Tejay & The Aussie. A passing of the torch.

//Tejay & The Aussie. A passing of the torch.

Tejay & The Aussie. A passing of the torch.

”]Tejay van Garderen was the only BMC hire that made sense last year in their wild spending spree.

The big excitement was all about Mr Cycling Universe Philippe Gilbert coming in for megabucks and practically guaranteed two or three classics wins. The man was on fire and nobody had a clue how to put him out. We know how that turned out, don’t we?

The second addition was Thor Hushovd coming off a monster Tour de France with two stage wins and a week in yellow. After the disappointment of watching his domestique and stick-man Johan Van Summeren ride off with his coveted Paris Roubaix trophy, Hushovd was back in the action, a norse force, a dominating presence. Until he caught Gilbert’s virus and never recovered.

It was a fantastic coup for BMC owner and rich man Andy Rhys to sign both those men — yay super-team! – but any fool could see if wasn’t going to help Cadel Evans much in his Tour de France defense.

The only meaningful improvement to the BMC roster, the plan to double Evan’s collection of maillot jaunes, was the young gun from Montana and Boulder, Colorado, Tejay Van Garderen.
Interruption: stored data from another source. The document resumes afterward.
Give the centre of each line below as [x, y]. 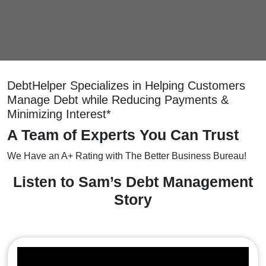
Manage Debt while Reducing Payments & [118, 100]
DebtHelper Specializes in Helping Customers [126, 86]
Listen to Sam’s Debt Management [133, 182]
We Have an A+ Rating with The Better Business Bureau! [127, 156]
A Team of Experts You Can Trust [123, 135]
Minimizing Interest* [59, 114]
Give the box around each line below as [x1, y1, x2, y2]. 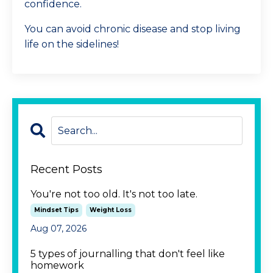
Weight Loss [90, 206, 132, 214]
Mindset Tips [34, 206, 79, 214]
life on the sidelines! [24, 38, 119, 51]
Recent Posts [30, 163, 102, 177]
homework [30, 260, 84, 272]
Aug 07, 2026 [30, 223, 87, 235]
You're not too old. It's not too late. [30, 188, 197, 200]
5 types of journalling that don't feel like [30, 248, 225, 260]
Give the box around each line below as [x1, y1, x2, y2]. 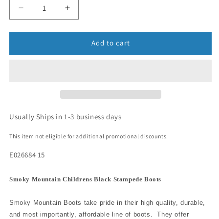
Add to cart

By comparison it wasn’t near enough to counter the Rogers, Porte, Froome hors category Sky train that Wiggins had at his disposal but it was something at least.

It was an a wise and long term smart move because even the casual observer could see that one day Van Garderen would win a Tour de France himself. He could climb and time trial but most of all he had the character, confidence and recovery to triumph in Le Grand Shindig.
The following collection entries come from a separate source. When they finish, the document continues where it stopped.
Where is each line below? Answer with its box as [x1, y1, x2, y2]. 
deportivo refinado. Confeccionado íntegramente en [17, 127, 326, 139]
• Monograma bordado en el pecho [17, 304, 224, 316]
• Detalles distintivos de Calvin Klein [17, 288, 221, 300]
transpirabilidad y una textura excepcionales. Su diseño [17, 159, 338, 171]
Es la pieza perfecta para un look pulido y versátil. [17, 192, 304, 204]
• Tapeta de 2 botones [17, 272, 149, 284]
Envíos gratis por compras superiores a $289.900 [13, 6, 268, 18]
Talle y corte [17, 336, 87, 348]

The idea was that Van Garderen would learn from the master, tour winner Cadel Evans. He’d do his advanced studies in the Pyrenees and Alps over the next two years supporting Evans and soaking up both the shattering pain and finer points of what it takes to win the most brutal and beautiful stage race in all of cycling.

Well, the grand tour finishing school is now finished. That’s a good news, bad news scenario. The bad is that Cadel Evans looks like an old man gritting his teeth through the mountains. In a Tour tailor-made for his time trial skills he’s now in seventh place, over eight minutes back with one mountain stage to go. In other words, dead. He’s had not one, but two bad days, he’s done, kangaroo cooked, age 35 not good on ya, mate.
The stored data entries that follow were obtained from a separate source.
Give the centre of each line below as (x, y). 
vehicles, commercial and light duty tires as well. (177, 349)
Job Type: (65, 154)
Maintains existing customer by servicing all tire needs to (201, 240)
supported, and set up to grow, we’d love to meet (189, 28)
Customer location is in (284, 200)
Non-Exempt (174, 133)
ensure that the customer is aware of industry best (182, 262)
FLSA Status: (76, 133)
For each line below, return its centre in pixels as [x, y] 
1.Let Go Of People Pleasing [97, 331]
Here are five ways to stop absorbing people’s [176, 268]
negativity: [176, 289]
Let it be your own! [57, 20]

The good news, is that his 23 year old prodigy is ready to take over on a fast track, unexpectedly early and the future is now. Van Garderen sits one place higher than Evans, just 11 seconds ahead but with an upside that screams team leader. He’s already proven strong in the climbs and he out time-trialed his team captain Evans.

One of the enduring and honest cliches of the sport is how fast and definitive the end comes for a rider nearing the final stage of his career. Evans is a fighter and a true champion and we have tremendous respect for his accomplishments. A dozen extra chapeaus for doing it clean and helping change the image of the sport.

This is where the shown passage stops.